Records from a dataset
☆ ☆ ☆ ☆

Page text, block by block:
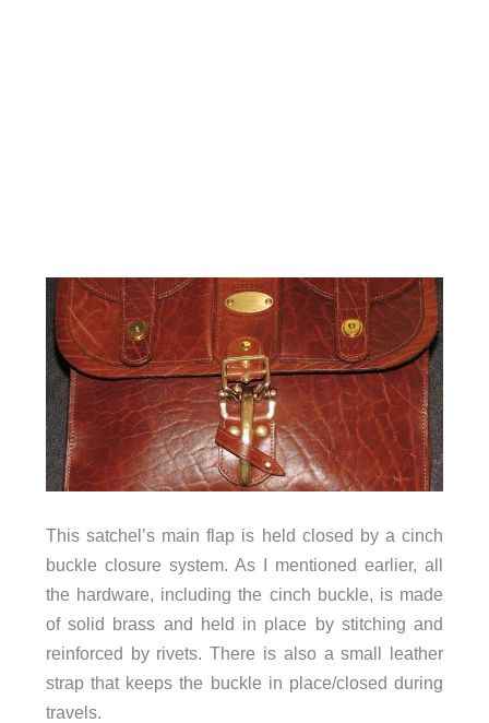
This satchel’s main flap is held closed by a cinch
buckle closure system. As I mentioned earlier, all
the hardware, including the cinch buckle, is made
of solid brass and held in place by stitching and
reinforced by rivets. There is also a small leather
strap that keeps the buckle in place/closed during
travels.
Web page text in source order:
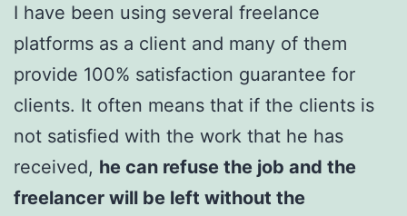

☆ ☆ ☆ ☆

EXERCISE:
Without any pictures, please reproduce the full set of entries.

RESULT OF THIS TASK:
Page text, block by block:
This satchel’s main flap is held closed by a cinch
buckle closure system. As I mentioned earlier, all
the hardware, including the cinch buckle, is made
of solid brass and held in place by stitching and
reinforced by rivets. There is also a small leather
strap that keeps the buckle in place/closed during
travels.
Web page text in source order:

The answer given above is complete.